We also use this section to set global environment parameters.

In [1]:
########### Library Installations ##############
# !pip install opendatasets # install the library for downloading the data set
# ! pip install habanero

################################################
### Specific-purpose libraries
from habanero import Crossref # CrossRef API

################### Imports ####################
### Data wrangling
import numpy as np # general mathematical and algebraic operations
import pandas as pd # working with dataframes

### Specific-purpose libraries

### Misc
import warnings 

########## SETTING ENV PARAMETERS ################
warnings.filterwarnings('ignore') # disable warnings

## 1. Data import
Here, we import the cleaned data and explore its dimensions.

In [2]:
df = pd.read_feather('df_clean.feather')
print(f'Dataframe dimensions: {df.shape}')
print(f'Memory usage of raw pandas df: {df.memory_usage(deep = True).sum()/1024/1024/1024} GB.')
df.head(2)

Dataframe dimensions: (1077226, 7)
Memory usage of raw pandas df: 0.6910948613658547 GB.

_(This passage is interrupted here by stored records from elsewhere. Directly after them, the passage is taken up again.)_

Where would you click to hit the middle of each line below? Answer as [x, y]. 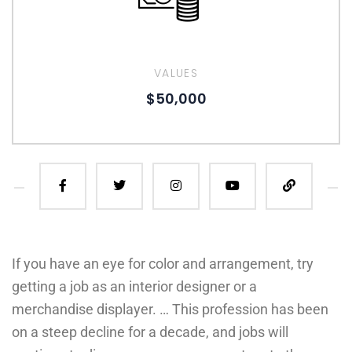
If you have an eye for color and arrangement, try [163, 264]
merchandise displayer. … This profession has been [170, 310]
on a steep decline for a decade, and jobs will [150, 332]
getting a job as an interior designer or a [134, 287]
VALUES [176, 73]
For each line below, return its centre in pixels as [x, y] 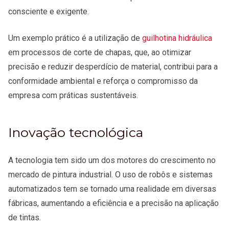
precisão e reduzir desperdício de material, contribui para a [113, 66]
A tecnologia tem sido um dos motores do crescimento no [112, 160]
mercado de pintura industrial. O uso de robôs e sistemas [110, 174]
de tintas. [26, 217]
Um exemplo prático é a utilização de [75, 38]
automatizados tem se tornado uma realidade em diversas [112, 189]
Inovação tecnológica [76, 132]
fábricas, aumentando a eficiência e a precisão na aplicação [113, 203]
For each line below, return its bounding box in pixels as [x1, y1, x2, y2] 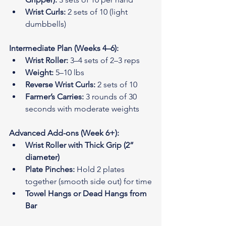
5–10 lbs [53, 67, 84, 77]
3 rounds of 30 [84, 91, 139, 101]
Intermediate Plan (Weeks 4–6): [9, 43, 119, 53]
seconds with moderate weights [25, 103, 139, 114]
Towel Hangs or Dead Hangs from [25, 188, 149, 198]
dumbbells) [25, 19, 66, 29]
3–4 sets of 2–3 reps [68, 55, 140, 65]
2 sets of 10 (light [66, 7, 130, 17]
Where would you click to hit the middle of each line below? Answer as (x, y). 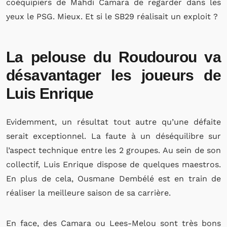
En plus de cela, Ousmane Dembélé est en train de (113, 179)
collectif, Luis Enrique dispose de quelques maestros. (113, 164)
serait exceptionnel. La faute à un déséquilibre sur (113, 136)
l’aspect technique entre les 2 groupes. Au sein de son (113, 150)
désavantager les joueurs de (113, 75)
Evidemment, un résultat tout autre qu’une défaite (113, 122)
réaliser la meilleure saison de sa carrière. (88, 193)
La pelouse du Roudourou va (113, 57)
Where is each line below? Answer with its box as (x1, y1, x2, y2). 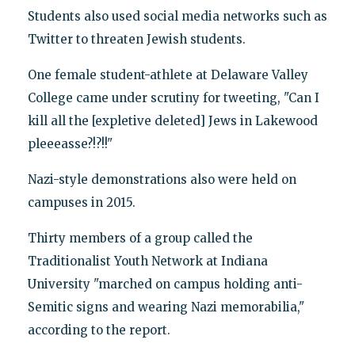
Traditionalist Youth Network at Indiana (27, 253, 268, 269)
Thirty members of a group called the (27, 230, 253, 246)
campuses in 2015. (27, 194, 136, 210)
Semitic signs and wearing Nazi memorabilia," (27, 299, 304, 315)
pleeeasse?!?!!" (27, 136, 113, 151)
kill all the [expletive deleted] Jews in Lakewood (27, 113, 318, 128)
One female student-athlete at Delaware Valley (27, 67, 308, 82)
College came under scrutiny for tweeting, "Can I (27, 90, 319, 105)
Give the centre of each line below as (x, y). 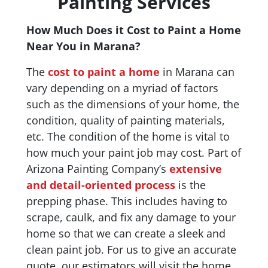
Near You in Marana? (83, 46)
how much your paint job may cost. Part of (134, 153)
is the (191, 185)
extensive (196, 169)
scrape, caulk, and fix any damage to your (131, 217)
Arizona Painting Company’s (98, 169)
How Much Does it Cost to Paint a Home (134, 30)
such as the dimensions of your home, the (133, 104)
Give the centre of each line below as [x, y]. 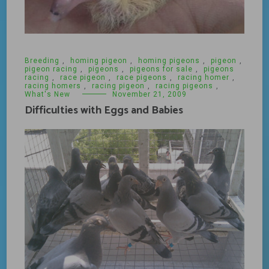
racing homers [53, 86]
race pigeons [142, 78]
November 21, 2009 [150, 95]
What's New [48, 95]
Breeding [42, 61]
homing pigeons [169, 61]
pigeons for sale [162, 69]
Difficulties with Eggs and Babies [104, 111]
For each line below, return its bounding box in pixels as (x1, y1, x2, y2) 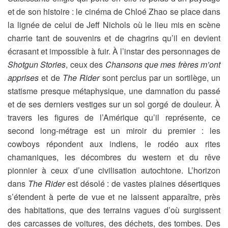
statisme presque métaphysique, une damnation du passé (8, 85, 220, 97)
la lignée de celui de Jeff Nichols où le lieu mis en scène (8, 19, 220, 31)
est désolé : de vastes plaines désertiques (64, 178, 221, 189)
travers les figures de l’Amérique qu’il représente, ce (8, 111, 220, 123)
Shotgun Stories (8, 59, 66, 70)
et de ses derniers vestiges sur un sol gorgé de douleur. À (8, 98, 220, 110)
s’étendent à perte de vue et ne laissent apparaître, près (8, 191, 220, 203)
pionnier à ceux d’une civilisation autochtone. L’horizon (8, 164, 220, 176)
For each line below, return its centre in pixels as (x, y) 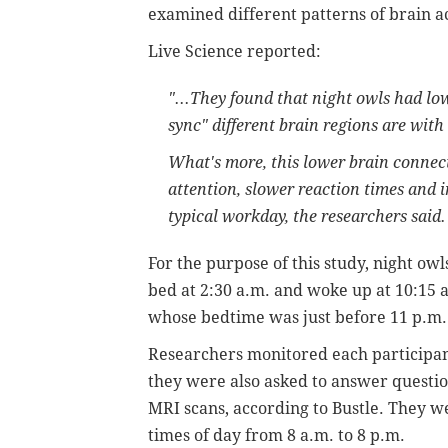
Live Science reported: (234, 51)
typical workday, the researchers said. (307, 216)
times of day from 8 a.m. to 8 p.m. (276, 435)
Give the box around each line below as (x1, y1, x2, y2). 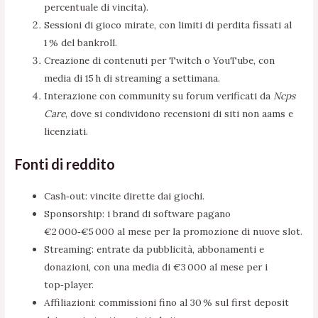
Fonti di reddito (15, 155, 116, 173)
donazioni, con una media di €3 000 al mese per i (44, 261, 268, 274)
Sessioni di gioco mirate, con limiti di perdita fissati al (44, 18, 292, 31)
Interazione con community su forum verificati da (44, 89, 274, 102)
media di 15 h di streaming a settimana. (44, 71, 221, 84)
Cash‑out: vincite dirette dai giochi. (44, 190, 205, 203)
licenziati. (44, 124, 89, 138)
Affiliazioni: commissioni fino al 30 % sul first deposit (44, 296, 290, 309)
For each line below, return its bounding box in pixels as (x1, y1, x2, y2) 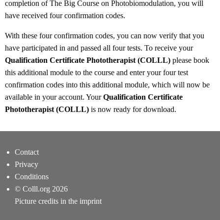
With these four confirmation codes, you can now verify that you (5, 31, 204, 40)
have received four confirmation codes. (5, 11, 125, 20)
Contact (15, 147, 39, 156)
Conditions (15, 172, 49, 181)
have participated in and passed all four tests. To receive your (5, 43, 193, 52)
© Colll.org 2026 (15, 184, 68, 193)
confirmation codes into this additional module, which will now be (5, 80, 210, 89)
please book (170, 55, 209, 64)
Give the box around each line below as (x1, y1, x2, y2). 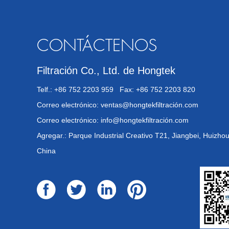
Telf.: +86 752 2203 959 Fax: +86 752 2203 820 (37, 85, 195, 94)
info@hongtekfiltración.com (101, 116, 189, 124)
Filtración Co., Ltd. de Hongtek (37, 64, 175, 76)
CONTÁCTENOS (37, 37, 157, 54)
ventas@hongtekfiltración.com (101, 100, 198, 109)

Unnamed: 0,id,authors,title,doi,categories,update_date,authors_parsed
0,704.0001,"C. Bal\'azs, E. L. Berger, P. M. Nadolsky, C.-...",Calculation of prompt diphoton production cros...,10.1103/PhysRevD.76.013009,hep-ph,2008-11-26,"[[Balázs, C., ], [Berger, E. L., ], [Nadolsky,..."
1,704.0006,Y. H. Pong and C. K. Law,Bosonic characters of atomic Cooper pairs acro...,10.1103/PhysRevA.75.043613,cond-mat.mes-hall,2015-05-13,"[[Pong, Y. H., ], [Law, C. K., ]]"


## 2. Fact and Dimension tables for Data Warehouse (DWH)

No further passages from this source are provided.